Is there an algorithm to determine which face of an n-dimensional hypercube is closest to a given point in $O(n\log(n))$?


Given a point in N-dimensional space, I’d like to be able to determine which face of an N-dimensional hypercube of edge length 1 that the point is closest to.

In the 2-dimensional case it’s fairly trivial, you simply split the square along its diagonals:

if (x < y) then     if (x + y < 0) then         // Side 1     else         // Side 2 else     if (x + y < 0) then         // Side 3     else         // Side 4  

In 3-dimensions, this becomes more complex; each face creates a ‘volume’ of points that are closest to it in the shape of a square based pyramid.
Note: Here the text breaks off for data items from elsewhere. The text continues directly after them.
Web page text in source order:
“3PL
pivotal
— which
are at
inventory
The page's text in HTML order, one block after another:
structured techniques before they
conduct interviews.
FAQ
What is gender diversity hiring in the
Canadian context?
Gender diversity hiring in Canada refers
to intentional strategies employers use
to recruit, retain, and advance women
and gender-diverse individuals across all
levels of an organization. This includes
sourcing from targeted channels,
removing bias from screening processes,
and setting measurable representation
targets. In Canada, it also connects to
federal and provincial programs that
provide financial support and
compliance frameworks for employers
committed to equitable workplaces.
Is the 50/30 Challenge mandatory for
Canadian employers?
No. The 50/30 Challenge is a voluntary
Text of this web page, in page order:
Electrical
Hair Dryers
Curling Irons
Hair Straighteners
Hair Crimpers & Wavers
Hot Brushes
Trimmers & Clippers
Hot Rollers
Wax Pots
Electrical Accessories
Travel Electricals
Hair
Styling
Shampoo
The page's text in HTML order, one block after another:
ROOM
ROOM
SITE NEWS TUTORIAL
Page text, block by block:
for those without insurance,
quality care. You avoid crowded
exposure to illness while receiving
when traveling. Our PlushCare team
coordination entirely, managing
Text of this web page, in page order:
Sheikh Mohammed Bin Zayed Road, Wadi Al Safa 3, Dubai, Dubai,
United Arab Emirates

Visualisation of the 6 planes that form the 6 pyramids

Of course, given a point, it’s possible to determine which side of the 6 planes it lands on and using that information you can determine which face of the cube is closest. However this would involve running 6 separate checks.
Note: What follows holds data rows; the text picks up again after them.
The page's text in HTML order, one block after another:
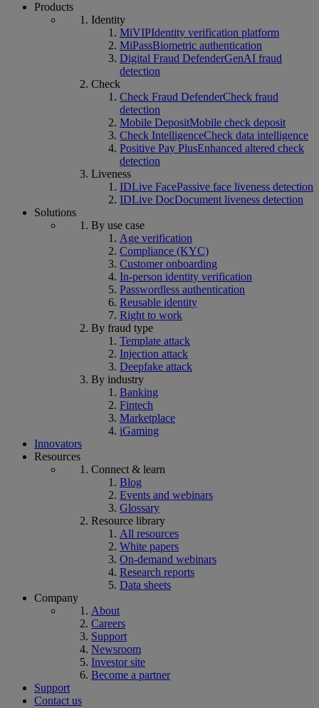
Products
Identity
MiVIPIdentity verification platform
MiPassBiometric authentication
Digital Fraud DefenderGenAI fraud
detection
Check
Check Fraud DefenderCheck fraud
detection
Mobile DepositMobile check deposit
Check IntelligenceCheck data intelligence
Positive Pay PlusEnhanced altered check
detection
Liveness
IDLive FacePassive face liveness detection
IDLive DocDocument liveness detection
Solutions
By use case
Age verification
Compliance (KYC)
Customer onboarding
In-person identity verification
Passwordless authentication
Reusable identity
Right to work
By fraud type
Template attack
Injection attack
Deepfake attack
By industry
Banking
Fintech
Marketplace
iGaming
Innovators
Resources
Connect & learn
Blog
Events and webinars
Glossary
Resource library
All resources
White papers
On-demand webinars
Research reports
Data sheets
Company
About
Careers
Support
Newsroom
Investor site
Become a partner
Support
Contact us
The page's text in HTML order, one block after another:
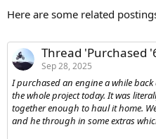
Here are some related
Thread 'Purchased
Sep 28, 2025
I purchased an engine a while
the whole project today. It was
together enough to haul it home.
and he through in some extras
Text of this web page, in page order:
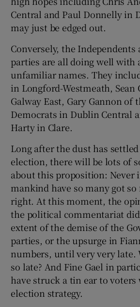
Central and Paul Donnelly in
may just be edged out.
Conversely, the Independents
parties are all doing well with
unfamiliar names. They
in Longford-Westmeath, Sean
Galway East, Gary Gannon of
Democrats in Dublin Central
Harty in Clare.
Long after the dust has
election, there will be lots of
about this proposition: Never
mankind have so many got
right. At this moment, the
the political commentariat
extent of the demise of the
parties, or the upsurge in
numbers, until very very late.
so late? And Fine Gael in
have struck a tin ear to
election strategy.
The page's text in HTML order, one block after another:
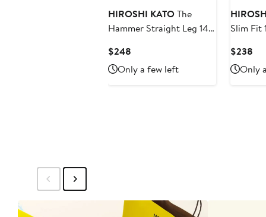
HIROSHI KATOThe
Hammer Straight Leg 14-
Jeans
$248
Price
$248
Only a few left
Slim Fit
$238
Only
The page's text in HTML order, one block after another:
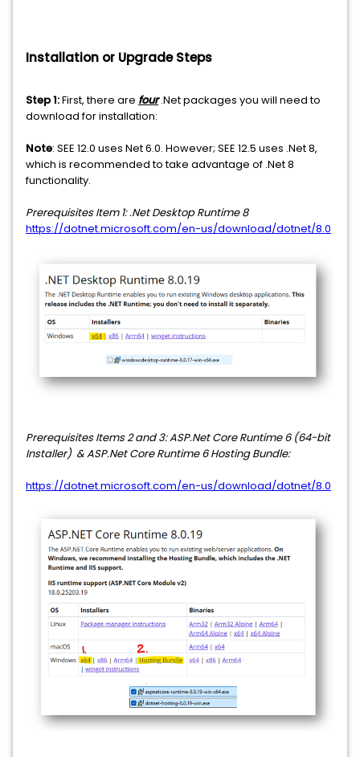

Moving this into higher dimensions, a similar algorithm can be run on hypercubes, however, as the number of faces on a n-cube is $ 2^{n-2}{n \choose 2}$ , this quickly becomes computationally very expensive.

However, theoretically a perfect algorithm could cut the search space in half with every check, discarding half the faces each time.

This would give this hypothetical algorithm a runtime of $ O(\log_2(2^{n-2}{n \choose 2}))$ which can be simplified, if my rate of growth calculations worked out, to $ O(n\log(n))$

Is my logic correct here; can/does such an algorithm exist?